Latest Global Real Estate Outlook shows UK cities represent value post-Brexit vote
- GBP weakness makes it cheaper for GCC real estate investors to buy UK property
- “Brexit discount” makes London and Manchester even more attractive investment destinations
DUBAI, 20 September, 2016 – A strong US dollar, the result of political and economic uncertainty, has created a sweet spot for Middle East investors looking to buy property in the UK, according to IP Global.
The International property investment firm’s latest Global Real Estate Outlook report highlights London and Manchester as cities that show great potential for investors due in large part to the “Brexit” vote.
After the UK’s decision to leave the EU on June 23rd, both the British pound and Euro have lost value against the US dollar, creating a so called “Brexit discount”. This currency situation makes it cheaper for dollar-pegged Middle East investors to buy assets in the UK and Europe.
According to the GREO, London and Manchester are key investment hotspots where investors can take advantage of the “Brexit discount”.
Data from IP Global shows that US dollar-pegged Middle East investors who purchased a GBP350,000 property in the UK on September 11 would have saved over USD50,000 had they made the same purchase just before the Brexit vote result was announced.
London’s severe housing shortage continues to put upward pressure on prices, so much so that properties in Prime Central London are now almost 60% more costly than they were prior to the 2008 financial crisis. Valuations in the same period have increased by 14.5% each year.
Manchester, currently the strongest UK market outside of London, has several large infrastructure and regeneration projects underway, helping fuel its economy and bolstering the city’s housing market. Manchester offers rental yields of up to 6.02%, the highest in the UK.

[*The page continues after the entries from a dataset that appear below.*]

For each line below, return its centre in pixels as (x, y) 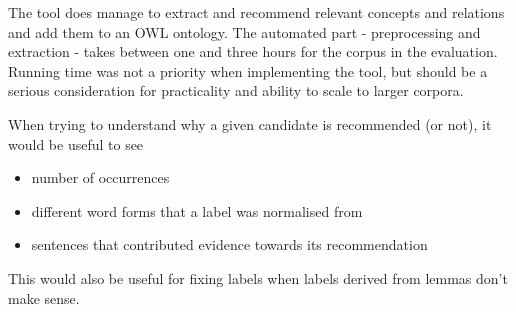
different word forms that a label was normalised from (197, 210)
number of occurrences (100, 177)
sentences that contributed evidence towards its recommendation (229, 244)
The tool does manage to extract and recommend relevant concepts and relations (256, 12)
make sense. (44, 297)
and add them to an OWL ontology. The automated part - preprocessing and (244, 31)
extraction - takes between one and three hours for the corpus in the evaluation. (253, 51)
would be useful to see (76, 143)
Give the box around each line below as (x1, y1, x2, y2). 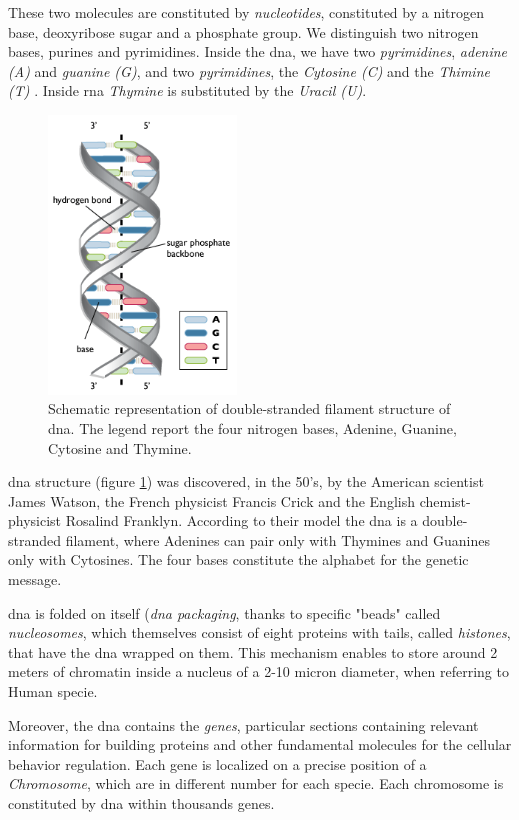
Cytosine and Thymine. (48, 437, 192, 458)
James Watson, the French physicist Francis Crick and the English (8, 490, 415, 511)
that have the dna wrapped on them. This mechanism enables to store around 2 (8, 641, 498, 662)
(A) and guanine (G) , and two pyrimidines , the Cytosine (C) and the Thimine (8, 60, 490, 81)
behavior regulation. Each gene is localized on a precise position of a (8, 753, 427, 774)
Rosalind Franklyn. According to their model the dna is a (65, 510, 418, 531)
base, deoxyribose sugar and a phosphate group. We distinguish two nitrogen (8, 21, 479, 42)
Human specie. (8, 681, 98, 702)

A weaker Euro currency has also added to the appeal of Berlin as a property investment destination. The city, one of IP Global’s top investment hotpots, saw apartment prices rise 10.1% in 2015. Berlin has established itself as the start-up capital of Germany, with one new start-up set up every 20 hours. This helps explain why the German capital expects 400,000 new residents by 2030.
Richard Bradstock, Director and Head of IP Global, Middle East, commented:
“Now is the right time to take advantage of the Brexit currency opportunity to tap into the medium and long term potential of the UK market as well as European cities such as Berlin. Asian investors have been quick to jump on this opportunity already. Last month, Juwai, China’s biggest international property portal, reported that buyer enquiries into UK property were up by 40%.
While the ‘safe haven’ element is likely to remain a permanent fixture, the FX market will bounce back in time. That’s why we see this “Brexit discount” as a relatively short window of opportunity to buyers looking to invest in the UK and Europe.”